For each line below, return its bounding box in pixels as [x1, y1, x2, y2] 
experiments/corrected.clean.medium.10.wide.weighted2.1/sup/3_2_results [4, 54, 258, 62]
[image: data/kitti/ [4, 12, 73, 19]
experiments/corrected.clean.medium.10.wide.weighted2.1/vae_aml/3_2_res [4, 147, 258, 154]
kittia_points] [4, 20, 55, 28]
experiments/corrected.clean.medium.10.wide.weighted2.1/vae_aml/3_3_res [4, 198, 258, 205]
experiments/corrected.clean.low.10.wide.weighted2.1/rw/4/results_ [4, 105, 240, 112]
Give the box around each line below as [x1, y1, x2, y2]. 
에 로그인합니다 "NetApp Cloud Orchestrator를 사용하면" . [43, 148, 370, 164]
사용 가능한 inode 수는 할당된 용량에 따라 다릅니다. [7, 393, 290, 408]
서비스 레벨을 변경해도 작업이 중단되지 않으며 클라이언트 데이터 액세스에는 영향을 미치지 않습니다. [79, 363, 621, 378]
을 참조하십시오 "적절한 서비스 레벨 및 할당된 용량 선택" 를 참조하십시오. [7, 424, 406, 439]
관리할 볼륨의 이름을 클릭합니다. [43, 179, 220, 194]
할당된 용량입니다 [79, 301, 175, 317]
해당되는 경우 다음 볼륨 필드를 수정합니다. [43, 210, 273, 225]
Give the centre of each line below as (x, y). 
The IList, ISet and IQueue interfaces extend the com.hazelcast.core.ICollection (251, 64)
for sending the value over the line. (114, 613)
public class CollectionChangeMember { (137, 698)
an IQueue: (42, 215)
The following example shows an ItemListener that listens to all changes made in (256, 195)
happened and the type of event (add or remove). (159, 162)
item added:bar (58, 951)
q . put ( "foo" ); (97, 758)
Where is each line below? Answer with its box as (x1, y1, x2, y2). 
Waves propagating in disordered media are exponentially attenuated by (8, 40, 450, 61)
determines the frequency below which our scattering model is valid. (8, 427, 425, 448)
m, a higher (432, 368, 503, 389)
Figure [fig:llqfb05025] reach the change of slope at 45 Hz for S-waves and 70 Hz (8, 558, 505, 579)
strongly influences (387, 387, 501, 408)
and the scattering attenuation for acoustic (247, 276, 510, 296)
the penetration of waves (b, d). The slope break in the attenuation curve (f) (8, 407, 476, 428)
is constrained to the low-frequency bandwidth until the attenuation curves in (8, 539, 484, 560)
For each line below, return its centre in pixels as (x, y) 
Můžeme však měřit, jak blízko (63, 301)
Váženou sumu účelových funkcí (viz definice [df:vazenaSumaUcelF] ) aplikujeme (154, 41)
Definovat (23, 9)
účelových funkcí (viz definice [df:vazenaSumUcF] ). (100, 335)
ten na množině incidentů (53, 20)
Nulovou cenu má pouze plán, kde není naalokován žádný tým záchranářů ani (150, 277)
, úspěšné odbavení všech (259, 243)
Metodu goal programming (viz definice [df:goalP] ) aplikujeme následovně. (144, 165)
== == ==
From the line holding "Nulovou cenu má" to the last line of the data above, copy every line exactly and include nothing more.

**WRITTEN RESPONSE**
Nulovou cenu má pouze plán, kde není naalokován žádný tým záchranářů ani (150, 277)
, úspěšné odbavení všech (259, 243)
Metodu goal programming (viz definice [df:goalP] ) aplikujeme následovně. (144, 165)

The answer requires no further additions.